Exercise details:
Omit all pictures, then print the entries exactly.

***** Excerpted data *****

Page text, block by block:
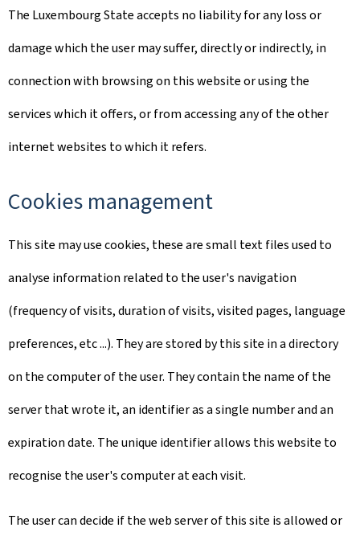
The Luxembourg State accepts no liability for any loss or
damage which the user may suffer, directly or indirectly, in
connection with browsing on this website or using the
services which it offers, or from accessing any of the other
internet websites to which it refers.
Cookies management
This site may use cookies, these are small text files used to
analyse information related to the user's navigation
(frequency of visits, duration of visits, visited pages, language
preferences, etc ...). They are stored by this site in a directory
on the computer of the user. They contain the name of the
server that wrote it, an identifier as a single number and an
expiration date. The unique identifier allows this website to
recognise the user's computer at each visit.
The user can decide if the web server of this site is allowed or
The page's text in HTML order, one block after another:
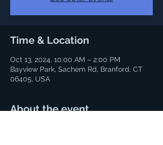
Time & Location
Oct 13, 2024, 10:00 AM – 2:00 PM
Bayview Park, Sachem Rd, Branford, CT
06405, USA
About the event
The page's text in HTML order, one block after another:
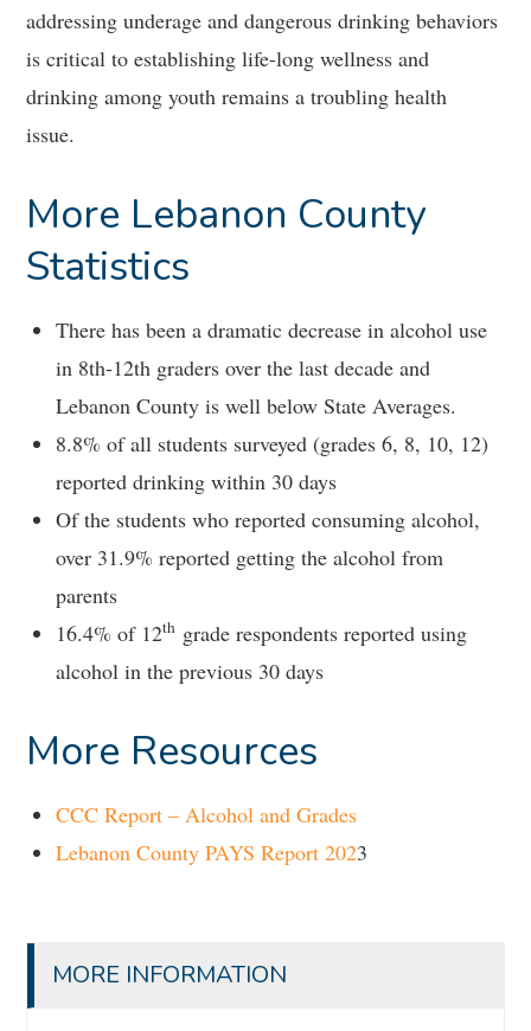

*****

Answer space:
Page text, block by block:
The Luxembourg State accepts no liability for any loss or
damage which the user may suffer, directly or indirectly, in
connection with browsing on this website or using the
services which it offers, or from accessing any of the other
internet websites to which it refers.
Cookies management
This site may use cookies, these are small text files used to
analyse information related to the user's navigation
(frequency of visits, duration of visits, visited pages, language
preferences, etc ...). They are stored by this site in a directory
on the computer of the user. They contain the name of the
server that wrote it, an identifier as a single number and an
expiration date. The unique identifier allows this website to
recognise the user's computer at each visit.
The user can decide if the web server of this site is allowed or
The page's text in HTML order, one block after another:
Time & Location
Oct 13, 2024, 10:00 AM – 2:00 PM
Bayview Park, Sachem Rd, Branford, CT
06405, USA
About the event
The page's text in HTML order, one block after another:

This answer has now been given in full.